Silent Commitment Failure in Instruction-Tuned Language Models: Evidence of Governability Divergence Across Architectures
This reveals a critical security flaw in deploying autonomous AI agents, as undetectable errors undermine runtime safety assumptions, with implications for model governance and reliability.
The study found that instruction-tuned language models exhibit silent commitment failures, where errors are undetectable before output, with two of three models showing zero warning signals, while one model provided a detectable conflict 57 tokens early, and governability varied significantly across architectures.
As large language models are deployed as autonomous agents with tool execution privileges, a critical assumption underpins their security architecture: that model errors are detectable at runtime. We present empirical evidence that this assumption fails for two of three instruction-following models evaluable for conflict detection. We introduce governability -- the degree to which a model's errors are detectable before output commitment and correctable once detected -- and demonstrate it varies dramatically across models. In six models across twelve reasoning domains, two of three instruction-following models exhibited silent commitment failure: confident, fluent, incorrect output with zero warning signal. The remaining model produced a detectable conflict signal 57 tokens before commitment under greedy decoding.

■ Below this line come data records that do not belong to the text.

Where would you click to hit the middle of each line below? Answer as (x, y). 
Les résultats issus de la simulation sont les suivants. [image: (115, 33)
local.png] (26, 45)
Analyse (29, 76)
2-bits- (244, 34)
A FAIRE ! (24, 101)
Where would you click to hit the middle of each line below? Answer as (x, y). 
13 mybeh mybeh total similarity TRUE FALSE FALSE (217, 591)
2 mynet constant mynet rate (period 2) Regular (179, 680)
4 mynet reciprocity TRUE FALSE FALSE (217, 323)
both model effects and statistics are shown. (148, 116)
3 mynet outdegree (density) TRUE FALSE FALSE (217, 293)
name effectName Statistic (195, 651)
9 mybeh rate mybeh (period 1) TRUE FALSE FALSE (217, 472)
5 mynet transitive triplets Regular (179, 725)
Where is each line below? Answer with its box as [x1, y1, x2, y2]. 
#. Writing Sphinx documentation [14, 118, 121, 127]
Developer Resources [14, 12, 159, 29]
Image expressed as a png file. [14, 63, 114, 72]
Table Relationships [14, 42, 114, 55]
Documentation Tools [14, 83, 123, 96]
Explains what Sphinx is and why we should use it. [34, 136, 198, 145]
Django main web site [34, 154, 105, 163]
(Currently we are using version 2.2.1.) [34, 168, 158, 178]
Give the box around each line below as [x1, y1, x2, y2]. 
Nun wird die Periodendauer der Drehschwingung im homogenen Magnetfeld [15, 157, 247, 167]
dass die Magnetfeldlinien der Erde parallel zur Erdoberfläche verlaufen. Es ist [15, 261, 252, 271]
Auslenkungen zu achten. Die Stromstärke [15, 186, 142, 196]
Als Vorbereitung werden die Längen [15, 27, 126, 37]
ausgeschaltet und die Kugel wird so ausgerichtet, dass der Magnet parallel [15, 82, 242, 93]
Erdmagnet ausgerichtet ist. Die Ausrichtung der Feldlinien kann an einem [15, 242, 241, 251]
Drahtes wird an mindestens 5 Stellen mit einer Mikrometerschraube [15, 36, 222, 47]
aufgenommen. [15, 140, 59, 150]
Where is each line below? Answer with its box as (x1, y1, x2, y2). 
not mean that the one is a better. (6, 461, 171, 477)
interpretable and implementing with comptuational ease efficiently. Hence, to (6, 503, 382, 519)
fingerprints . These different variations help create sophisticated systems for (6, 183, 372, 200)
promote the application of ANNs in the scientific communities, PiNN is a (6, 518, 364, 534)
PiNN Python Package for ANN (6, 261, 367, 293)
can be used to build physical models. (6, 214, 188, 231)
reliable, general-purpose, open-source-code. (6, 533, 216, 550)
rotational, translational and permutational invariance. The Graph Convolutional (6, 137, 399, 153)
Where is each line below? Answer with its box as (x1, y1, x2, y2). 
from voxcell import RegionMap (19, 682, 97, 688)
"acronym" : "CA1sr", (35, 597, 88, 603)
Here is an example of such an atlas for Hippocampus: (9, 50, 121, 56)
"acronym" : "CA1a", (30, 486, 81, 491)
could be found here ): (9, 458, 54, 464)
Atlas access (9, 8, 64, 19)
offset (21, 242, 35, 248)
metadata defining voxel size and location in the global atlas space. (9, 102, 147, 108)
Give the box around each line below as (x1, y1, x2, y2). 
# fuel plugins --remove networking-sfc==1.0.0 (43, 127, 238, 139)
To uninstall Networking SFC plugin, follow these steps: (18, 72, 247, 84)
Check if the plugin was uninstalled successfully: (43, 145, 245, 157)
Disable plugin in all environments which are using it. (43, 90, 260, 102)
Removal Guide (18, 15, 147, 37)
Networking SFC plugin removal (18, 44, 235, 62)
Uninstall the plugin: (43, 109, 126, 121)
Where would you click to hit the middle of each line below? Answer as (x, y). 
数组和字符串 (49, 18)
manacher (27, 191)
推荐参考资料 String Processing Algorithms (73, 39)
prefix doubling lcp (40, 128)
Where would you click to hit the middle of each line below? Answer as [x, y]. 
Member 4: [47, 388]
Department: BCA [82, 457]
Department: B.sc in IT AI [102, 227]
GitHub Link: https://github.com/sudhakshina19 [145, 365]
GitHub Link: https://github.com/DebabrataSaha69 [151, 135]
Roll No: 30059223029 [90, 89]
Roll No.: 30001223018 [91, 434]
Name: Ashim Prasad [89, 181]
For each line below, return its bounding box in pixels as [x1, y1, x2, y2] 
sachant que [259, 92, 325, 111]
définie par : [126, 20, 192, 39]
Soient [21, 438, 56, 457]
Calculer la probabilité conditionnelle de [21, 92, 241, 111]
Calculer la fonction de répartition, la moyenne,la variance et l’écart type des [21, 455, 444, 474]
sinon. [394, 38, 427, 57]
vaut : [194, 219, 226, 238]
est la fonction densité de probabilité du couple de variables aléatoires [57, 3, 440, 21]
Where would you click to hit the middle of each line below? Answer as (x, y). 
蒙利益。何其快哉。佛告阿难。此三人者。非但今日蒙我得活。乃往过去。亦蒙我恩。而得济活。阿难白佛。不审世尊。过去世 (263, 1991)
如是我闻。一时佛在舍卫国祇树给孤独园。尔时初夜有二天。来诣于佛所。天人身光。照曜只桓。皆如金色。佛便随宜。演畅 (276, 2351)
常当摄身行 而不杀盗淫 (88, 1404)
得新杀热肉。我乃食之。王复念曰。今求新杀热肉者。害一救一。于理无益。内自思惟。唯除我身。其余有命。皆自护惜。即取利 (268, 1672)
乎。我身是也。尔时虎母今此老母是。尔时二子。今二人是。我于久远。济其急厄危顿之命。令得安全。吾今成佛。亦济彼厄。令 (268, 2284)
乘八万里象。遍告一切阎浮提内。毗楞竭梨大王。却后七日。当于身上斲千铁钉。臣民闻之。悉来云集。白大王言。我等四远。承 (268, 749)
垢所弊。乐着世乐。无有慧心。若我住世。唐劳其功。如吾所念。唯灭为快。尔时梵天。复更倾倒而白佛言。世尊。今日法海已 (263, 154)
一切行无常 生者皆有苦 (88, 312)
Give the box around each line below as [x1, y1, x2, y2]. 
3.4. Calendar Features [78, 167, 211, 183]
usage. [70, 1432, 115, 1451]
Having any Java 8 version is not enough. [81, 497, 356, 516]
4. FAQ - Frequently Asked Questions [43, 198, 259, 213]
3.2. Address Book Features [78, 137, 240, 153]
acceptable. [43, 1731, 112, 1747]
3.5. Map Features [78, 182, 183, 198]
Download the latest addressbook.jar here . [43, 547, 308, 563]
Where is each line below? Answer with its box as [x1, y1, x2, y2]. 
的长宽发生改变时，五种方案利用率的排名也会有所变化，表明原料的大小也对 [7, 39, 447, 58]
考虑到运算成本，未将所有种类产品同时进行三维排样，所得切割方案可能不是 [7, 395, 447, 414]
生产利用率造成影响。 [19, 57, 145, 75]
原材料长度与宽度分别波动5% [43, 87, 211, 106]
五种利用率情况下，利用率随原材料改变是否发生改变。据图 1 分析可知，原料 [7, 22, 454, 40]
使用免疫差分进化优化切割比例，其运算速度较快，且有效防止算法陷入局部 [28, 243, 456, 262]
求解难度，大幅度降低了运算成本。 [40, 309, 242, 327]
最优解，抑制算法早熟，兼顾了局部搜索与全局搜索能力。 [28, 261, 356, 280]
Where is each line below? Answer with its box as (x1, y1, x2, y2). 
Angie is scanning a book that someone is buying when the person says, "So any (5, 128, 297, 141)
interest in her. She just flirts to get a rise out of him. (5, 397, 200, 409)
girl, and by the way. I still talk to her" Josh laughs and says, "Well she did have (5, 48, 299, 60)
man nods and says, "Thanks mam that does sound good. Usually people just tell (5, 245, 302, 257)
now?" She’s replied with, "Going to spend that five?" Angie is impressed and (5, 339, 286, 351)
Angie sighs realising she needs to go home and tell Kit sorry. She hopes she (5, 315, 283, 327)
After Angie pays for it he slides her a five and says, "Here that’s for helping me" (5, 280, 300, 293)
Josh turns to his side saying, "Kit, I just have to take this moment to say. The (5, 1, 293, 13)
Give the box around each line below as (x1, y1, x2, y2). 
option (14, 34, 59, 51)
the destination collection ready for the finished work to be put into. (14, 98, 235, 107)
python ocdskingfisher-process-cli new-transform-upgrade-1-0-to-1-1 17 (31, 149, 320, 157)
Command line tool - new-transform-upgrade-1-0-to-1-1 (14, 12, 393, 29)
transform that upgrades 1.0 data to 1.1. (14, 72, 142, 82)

We show benchmark accuracy does not predict governability, correction capacity varies independently of detection, and identical governance scaffolds produce opposite effects across models. A 2x2 experiment shows a 52x difference in spike ratio between architectures but only +/-0.32x variation from fine-tuning, suggesting governability is fixed at pretraining. We propose a Detection and Correction Matrix classifying model-task combinations into four regimes: Governable, Monitor Only, Steer Blind, and Ungovernable.